Description of the task
Your copy should match the entries exactly, with the pictures left out.

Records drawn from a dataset
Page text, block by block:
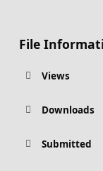
File
Views
Downloads
Submitted
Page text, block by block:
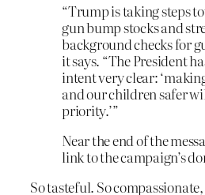
“Trump is taking steps
gun bump stocks and
background checks for
it says. “The President
intent very clear:
and our children safer
priority.’”
Near the end of the
link to the campaign’s
So tasteful. So
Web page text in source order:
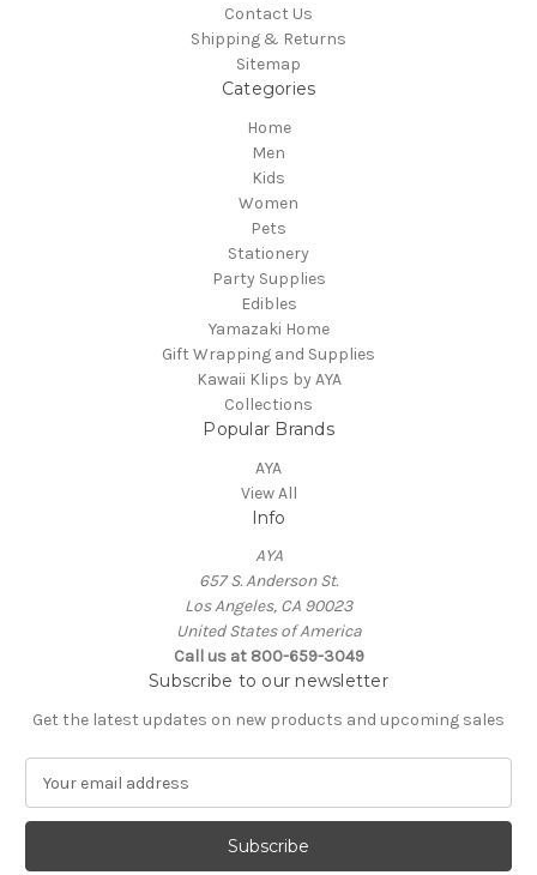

Answer area
Page text, block by block:
File
Views
Downloads
Submitted
Page text, block by block:
“Trump is taking steps
gun bump stocks and
background checks for
it says. “The President
intent very clear:
and our children safer
priority.’”
Near the end of the
link to the campaign’s
So tasteful. So
Web page text in source order:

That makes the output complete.